Every two or three years, Canadian Blood Services (CBS) and Héma-Québec put out “Requests for Proposals” (RFP) to companies with recombinant factor VIII and IX products that are approved for use in Canada. These are very similar to “tenders” in the commercial world.

CBS’ tender was put out in spring 2021 and results will be announced later this autumn. Héma-Québec’s tender will be issued very soon. In both cases, contracts will take effect on April 1, 2022, although the transition from current contracts to the 2022-24 contracts may well begin before or even after the effective date of April 1.

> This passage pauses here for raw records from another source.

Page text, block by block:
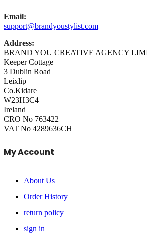
Email:
support@brandyoustylist.com
Address:
BRAND YOU CREATIVE AGENCY
Keeper Cottage
3 Dublin Road
Leixlip
Co.Kidare
W23H3C4
Ireland
CRO No 763422
VAT No 4289636CH
My Account
About Us
Order History
return policy
sign in
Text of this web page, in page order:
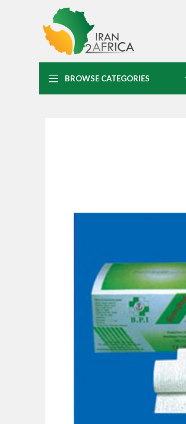
BROWSE CATEGORIES
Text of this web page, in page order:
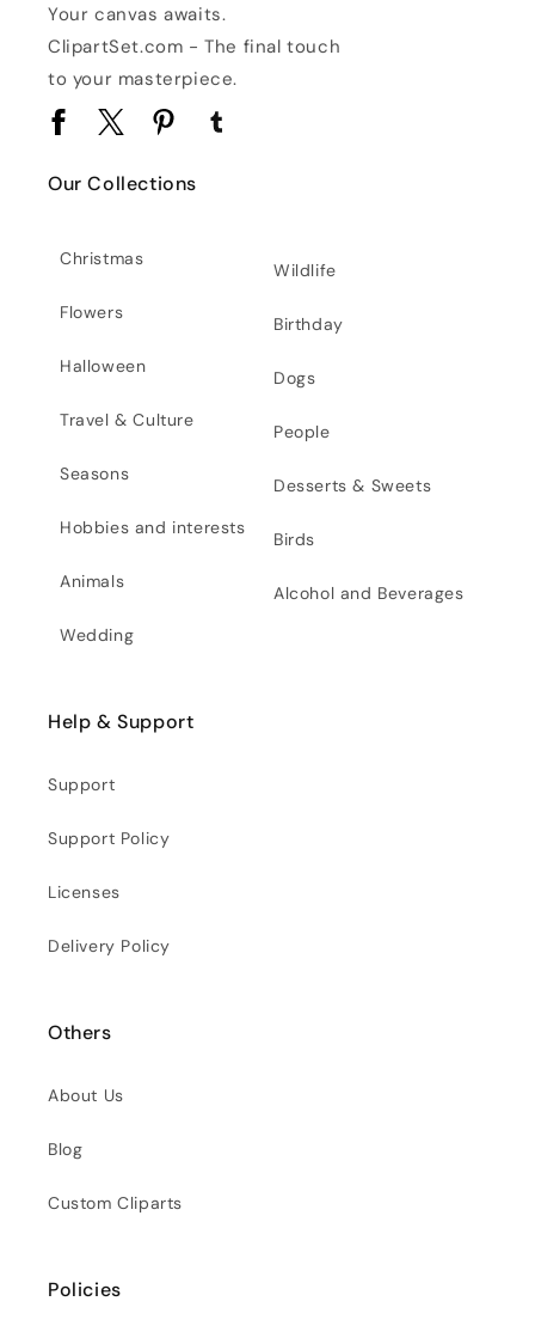
Your canvas awaits.
ClipartSet.com - The final touch
to your masterpiece.
Facebook
Twitter PinterestTumblr
Our Collections
Christmas
Flowers
Halloween
Travel & Culture
Seasons
Hobbies and interests
Animals
Wedding
Wildlife
Birthday
Dogs
People
Desserts & Sweets
Birds
Alcohol and Beverages
Help & Support
Support
Support Policy
Licenses
Delivery Policy
Others
About Us
Blog
Custom Cliparts
Policies
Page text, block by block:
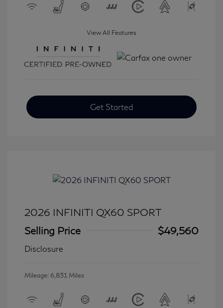
View All Features
Get Started
2026 INFINITI QX60 SPORT
Selling Price
$49,560
Disclosure
Mileage: 6,831 Miles
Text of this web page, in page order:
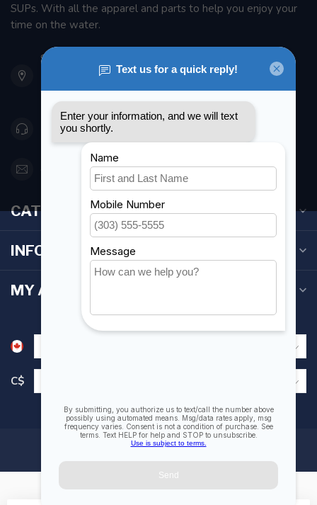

The evaluation of the various proposals has become more complicated in recent years. There are now ten recombinant factor VIII and five recombinant factor IX products licensed by Health Canada and eligible to be considered. Moreover, these products have different half-lives, so an International Unit (IU) for one product is not always equivalent to an International Unit for another product. There are also differences in their time on the market, their historical “popularity”, the results from their respective clinical trials, the indications as to who can receive the product (some are not approved for children), their storage conditions and shelf lives, to name just some of the elements to be considered. In addition, a non-factor replacement product, a factor VIII mimetic in the form of a bi-specific monoclonal antibody (emicizumab), is now approved for the treatment of hemophilia A and is in competition with the factor products.

For the recent CBS RFP, as in past years, CBS formed a Selection Advisory Committee (SAC) to evaluate the bids from the different companies. In addition to the involvement of CBS staff from the medical, scientific, legal and financial departments, six external experts were invited: two each from the Association of Hemophilia Clinic Directors of Canada, the Canadian Association of Nurses in Hemophilia Care and the Canadian Hemophilia Society.

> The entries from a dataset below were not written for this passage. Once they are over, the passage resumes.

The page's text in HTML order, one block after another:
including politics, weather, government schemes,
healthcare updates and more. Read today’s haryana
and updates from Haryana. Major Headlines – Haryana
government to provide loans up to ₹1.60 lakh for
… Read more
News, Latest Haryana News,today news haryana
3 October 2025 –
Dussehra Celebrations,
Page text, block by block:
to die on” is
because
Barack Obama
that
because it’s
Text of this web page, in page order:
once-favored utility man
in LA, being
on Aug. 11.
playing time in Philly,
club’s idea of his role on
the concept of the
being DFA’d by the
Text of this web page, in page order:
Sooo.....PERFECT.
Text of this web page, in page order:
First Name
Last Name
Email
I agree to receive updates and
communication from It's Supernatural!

In advance of even issuing the RFP, the SAC had to decide what information to request from the companies, which product characteristics would be scored and the importance (weighting) of each characteristic. After the bids were received, the members of the SAC had to review the voluminous submissions (each one, if printed, would make a stack of paper reaching the ceiling), assign a score for each characteristic for each product and provide justification. Once the products were “scored”, the prices were made known to the committee members and factored into the final value. Consideration was also given to the problem of potentially having to force patients to switch products if a current product was not selected. Then, a recommendation on the ideal mix of products was agreed to by consensus. The recommendation was then presented to CBS’ Executive Management Team for a final decision and endorsement by the CBS Board of Directors.

The SAC met by videoconference over 40 times for periods of one to six hours during the period of January to July 2021. Clearly, the videoconferences and the time needed to prepare for them were a tremendous commitment, especially for those who had to fit the work into their own professional schedules.

In the end, all members of the SAC shared the same goal: procure the widest range of the safest, most efficacious products at the best price for the treatment of hemophilia A and B.